Active Aging: Read for Brain Health

woman in library resized 600Often when we think or talk about having good health, it consists of eating healthy foods and exercising. There are many areas of our lives that we could improve upon health wise—often it seems like there is so much to work on to keep track. However, one segment of health that seems to go by the way side is mental health. Just as muscles lose strength or cardiovascular fitness declines with age, your brain can lose agility and decline in the way that it functions. There is no one way to prevent degenerative diseases of the brain such as Alzheimer’s, but you can start today with the way you live your life to help make your brain healthier. Here are a few tips for great brain health:

  • Stay physically active – being active maintains good blood flow to the brain and can encourage new brain cells.
  • Adopt a brain-healthy diet – there has been research done that high cholesterol can contribute to brain cell damage and stroke. A healthy diet that is low in fat and cholesterol is desirable along with dark vegetables and fruits with antioxidants which can help protect brain cells.
  • Stay socially active – this can help reduce stress levels and maintain healthy connections among brain cells.
  • Stay mentally active – new nerve cells can be created by getting involved in mentally stimulating activities; this can also strengthen brain cells.

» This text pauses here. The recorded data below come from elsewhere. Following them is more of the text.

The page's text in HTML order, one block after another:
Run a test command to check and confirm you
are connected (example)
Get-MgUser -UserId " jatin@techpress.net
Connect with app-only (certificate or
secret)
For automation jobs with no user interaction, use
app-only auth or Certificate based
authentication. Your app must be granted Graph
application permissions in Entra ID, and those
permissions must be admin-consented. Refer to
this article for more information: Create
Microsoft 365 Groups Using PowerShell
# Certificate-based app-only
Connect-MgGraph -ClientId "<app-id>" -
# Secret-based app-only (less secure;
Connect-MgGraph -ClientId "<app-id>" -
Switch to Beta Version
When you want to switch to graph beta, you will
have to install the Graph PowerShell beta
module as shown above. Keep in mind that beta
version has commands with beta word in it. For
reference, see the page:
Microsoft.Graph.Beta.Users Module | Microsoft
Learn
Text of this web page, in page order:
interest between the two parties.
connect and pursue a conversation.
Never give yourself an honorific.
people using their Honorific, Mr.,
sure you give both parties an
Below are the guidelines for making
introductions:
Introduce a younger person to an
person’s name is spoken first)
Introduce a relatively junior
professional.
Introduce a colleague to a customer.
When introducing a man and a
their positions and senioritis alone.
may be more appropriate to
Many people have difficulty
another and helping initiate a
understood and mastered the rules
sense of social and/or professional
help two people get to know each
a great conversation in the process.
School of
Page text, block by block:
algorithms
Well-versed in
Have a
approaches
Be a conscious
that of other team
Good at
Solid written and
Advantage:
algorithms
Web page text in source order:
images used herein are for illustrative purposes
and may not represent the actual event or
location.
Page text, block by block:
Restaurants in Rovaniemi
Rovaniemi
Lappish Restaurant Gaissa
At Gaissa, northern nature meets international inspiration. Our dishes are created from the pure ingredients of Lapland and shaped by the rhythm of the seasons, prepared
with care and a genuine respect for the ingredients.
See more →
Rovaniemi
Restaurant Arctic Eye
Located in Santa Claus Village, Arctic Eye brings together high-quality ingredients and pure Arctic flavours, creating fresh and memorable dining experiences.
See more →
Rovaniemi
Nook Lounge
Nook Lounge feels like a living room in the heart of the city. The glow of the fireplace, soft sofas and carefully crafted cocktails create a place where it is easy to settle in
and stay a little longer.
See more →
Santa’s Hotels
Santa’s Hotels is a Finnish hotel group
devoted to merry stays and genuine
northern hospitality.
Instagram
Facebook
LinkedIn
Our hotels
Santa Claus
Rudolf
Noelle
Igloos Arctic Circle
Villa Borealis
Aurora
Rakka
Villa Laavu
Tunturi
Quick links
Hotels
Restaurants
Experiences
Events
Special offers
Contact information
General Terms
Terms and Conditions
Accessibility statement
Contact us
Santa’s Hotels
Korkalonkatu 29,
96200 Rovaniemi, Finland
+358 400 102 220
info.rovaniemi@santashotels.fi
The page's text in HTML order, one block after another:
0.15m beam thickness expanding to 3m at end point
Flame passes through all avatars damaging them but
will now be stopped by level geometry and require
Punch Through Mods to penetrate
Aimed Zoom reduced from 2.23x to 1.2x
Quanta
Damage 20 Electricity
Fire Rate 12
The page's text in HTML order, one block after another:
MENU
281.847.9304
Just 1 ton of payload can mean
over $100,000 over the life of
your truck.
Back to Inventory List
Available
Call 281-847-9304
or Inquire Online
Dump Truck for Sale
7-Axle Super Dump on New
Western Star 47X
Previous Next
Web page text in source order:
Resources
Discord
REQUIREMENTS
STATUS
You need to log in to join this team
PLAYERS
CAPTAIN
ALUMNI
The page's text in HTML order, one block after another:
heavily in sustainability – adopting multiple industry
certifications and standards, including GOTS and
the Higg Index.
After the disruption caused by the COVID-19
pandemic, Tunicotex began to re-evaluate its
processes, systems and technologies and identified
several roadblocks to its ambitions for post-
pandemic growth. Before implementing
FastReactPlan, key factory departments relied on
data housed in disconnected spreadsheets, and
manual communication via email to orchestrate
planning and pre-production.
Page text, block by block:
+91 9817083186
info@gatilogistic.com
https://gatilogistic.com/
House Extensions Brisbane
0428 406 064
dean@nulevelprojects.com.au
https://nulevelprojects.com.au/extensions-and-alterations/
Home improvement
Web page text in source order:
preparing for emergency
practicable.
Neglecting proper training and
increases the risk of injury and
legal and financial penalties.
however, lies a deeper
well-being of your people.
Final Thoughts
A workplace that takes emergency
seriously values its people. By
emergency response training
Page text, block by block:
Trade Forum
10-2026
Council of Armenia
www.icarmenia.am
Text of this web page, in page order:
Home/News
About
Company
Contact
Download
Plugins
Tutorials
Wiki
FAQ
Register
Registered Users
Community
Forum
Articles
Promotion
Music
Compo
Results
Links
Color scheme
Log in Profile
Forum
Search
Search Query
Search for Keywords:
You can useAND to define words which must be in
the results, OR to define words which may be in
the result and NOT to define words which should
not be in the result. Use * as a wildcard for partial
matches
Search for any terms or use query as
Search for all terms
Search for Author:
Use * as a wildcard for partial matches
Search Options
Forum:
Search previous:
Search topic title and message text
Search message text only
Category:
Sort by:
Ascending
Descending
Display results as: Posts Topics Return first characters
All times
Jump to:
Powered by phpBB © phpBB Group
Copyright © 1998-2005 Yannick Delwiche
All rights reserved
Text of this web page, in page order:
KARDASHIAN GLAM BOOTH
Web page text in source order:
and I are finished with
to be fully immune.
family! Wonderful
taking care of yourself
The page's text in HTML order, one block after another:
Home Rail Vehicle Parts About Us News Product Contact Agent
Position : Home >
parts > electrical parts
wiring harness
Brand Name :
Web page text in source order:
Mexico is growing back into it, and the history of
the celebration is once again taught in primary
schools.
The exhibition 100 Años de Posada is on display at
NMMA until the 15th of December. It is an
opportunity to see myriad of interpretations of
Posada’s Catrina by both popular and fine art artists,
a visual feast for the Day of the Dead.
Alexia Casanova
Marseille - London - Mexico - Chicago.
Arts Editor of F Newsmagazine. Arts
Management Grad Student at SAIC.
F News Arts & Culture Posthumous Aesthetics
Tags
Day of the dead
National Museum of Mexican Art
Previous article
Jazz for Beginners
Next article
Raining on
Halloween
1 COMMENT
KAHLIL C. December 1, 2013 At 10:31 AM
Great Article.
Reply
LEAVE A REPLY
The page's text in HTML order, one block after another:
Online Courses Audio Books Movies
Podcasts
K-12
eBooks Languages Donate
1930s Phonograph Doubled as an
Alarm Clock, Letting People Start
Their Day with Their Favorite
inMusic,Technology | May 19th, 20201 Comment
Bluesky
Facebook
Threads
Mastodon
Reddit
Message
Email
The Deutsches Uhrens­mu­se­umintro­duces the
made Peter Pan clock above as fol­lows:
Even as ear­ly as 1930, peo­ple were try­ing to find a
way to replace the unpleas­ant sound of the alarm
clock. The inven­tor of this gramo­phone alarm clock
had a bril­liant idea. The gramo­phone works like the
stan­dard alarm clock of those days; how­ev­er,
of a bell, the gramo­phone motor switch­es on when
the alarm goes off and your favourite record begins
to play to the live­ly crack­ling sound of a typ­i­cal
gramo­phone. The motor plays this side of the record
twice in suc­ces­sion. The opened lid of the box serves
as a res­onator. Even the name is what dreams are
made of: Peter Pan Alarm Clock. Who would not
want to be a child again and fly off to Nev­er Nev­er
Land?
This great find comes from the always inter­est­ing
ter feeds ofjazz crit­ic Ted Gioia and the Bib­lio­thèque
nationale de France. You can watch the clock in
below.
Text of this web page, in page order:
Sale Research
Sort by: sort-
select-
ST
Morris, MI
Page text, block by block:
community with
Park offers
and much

I want you to focus on the mental component of staying healthy and giving you ways improve your mind game. Try any of these easy ways to fit more mental activity into your daily routine:

  • Never stop learning! Maybe you wanted to take up doing a new hobby or even wanted venture out and do a new sport, commit to it and learn about your new adventure.
  • Take up writing and working on crossword puzzles to keep you mentally stimulated.
  • Enroll in a few college courses to keep mentally active in a structured way.
  • Play games with your friends and family.
  • Even try memory exercises or games that can help with your mind game!
  • Lastly, read books that are interesting to you. Who wants to read a boring book just to mark it off of your list? Head to the library and pick up a book for FREE!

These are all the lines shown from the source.